Has this worked out for you?


----------



## thekuntawman (Apr 10, 2002)

well, i have nine people who are looking for empty hands only. i am not crazy about taking people who only want bits and pieces especially when they are a beginning or intermediate student of somebody else. the problem is i dont want to be a tagalong art, and i want patient fighters who will let me mold them up. when they want bits and pieces they dont want to be trained, they want me to just show a lot of this and that.

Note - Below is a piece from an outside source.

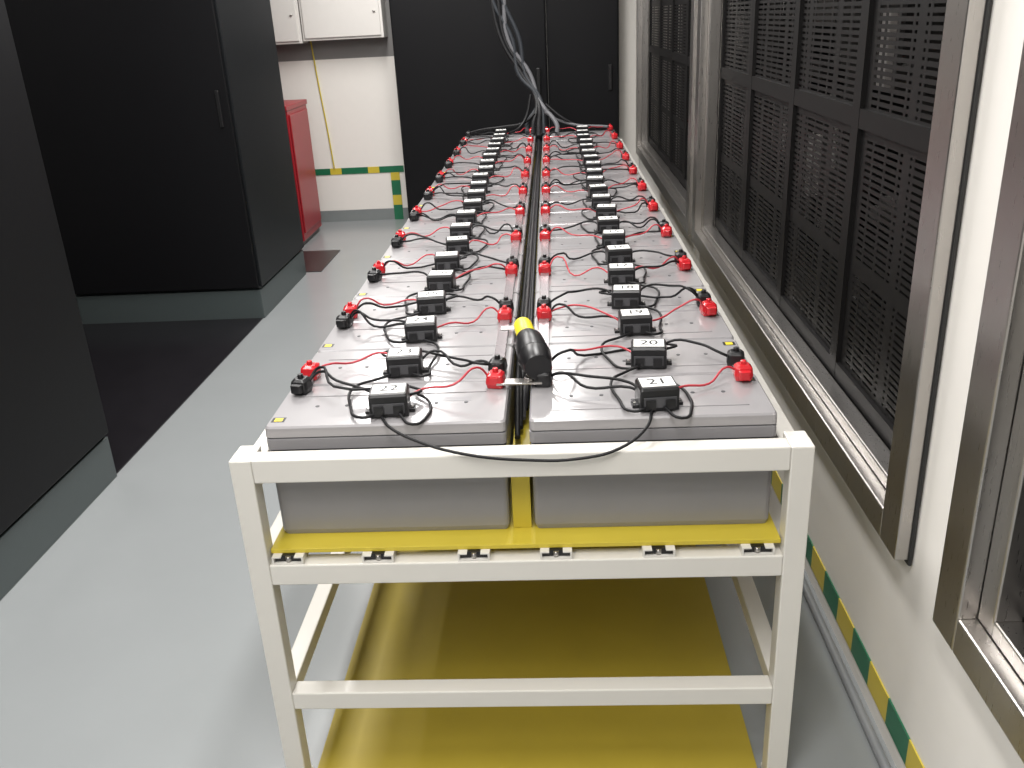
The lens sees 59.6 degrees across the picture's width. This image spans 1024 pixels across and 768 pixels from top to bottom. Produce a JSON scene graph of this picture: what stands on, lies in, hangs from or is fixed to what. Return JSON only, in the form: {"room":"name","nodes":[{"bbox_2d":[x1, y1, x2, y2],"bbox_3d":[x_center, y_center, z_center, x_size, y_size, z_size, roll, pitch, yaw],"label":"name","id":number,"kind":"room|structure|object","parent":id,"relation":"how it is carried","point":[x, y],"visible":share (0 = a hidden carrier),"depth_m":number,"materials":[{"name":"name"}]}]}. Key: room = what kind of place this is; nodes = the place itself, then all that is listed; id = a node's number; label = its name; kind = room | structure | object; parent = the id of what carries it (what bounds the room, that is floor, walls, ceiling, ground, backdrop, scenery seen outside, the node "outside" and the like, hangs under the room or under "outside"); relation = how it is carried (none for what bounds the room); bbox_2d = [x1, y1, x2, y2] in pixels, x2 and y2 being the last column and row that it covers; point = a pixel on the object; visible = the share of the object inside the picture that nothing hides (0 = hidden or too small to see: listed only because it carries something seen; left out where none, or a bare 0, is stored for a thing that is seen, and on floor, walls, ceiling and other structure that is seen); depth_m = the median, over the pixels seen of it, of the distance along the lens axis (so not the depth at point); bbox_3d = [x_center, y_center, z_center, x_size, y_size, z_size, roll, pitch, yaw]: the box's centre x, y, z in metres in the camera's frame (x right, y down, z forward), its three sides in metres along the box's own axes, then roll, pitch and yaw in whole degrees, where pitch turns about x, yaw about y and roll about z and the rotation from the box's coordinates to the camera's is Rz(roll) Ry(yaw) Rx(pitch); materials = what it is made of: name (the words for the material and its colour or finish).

i am going to go back there tomorrow with some of my boys to do some more plyer. if we dont get at least 5 students for the whole style i dont think i am going to do it. i am still not sure if empty hands only is something i want to do, maybe for advance people or competitors. the problem is not getting enough people, its just to find the students i want. the original people who asked me to come down there are not ready right now, but we will see.


----------



## thekuntawman (Apr 10, 2002)

oh yeah texas was a flop too. there was two schools who change there mind at the last minute, and i paid my own way there instead of collecting up front. i didnt want to ask people to pay me to learn in a park, so i just said next time. i still went to the park near richmond street to practice and meet, and only two people showed up. but we got to spar so it wasnt that bad. maybe next time.


----------



## arnisador (Apr 10, 2002)

> _Originally posted by thekuntawman _
> 
> *when they want bits and pieces they dont want to be trained, they want me to just show a lot of this and that. *



I know _that_ feeling--though usually it's "show me the sticks (or knives"), not the empty hand material.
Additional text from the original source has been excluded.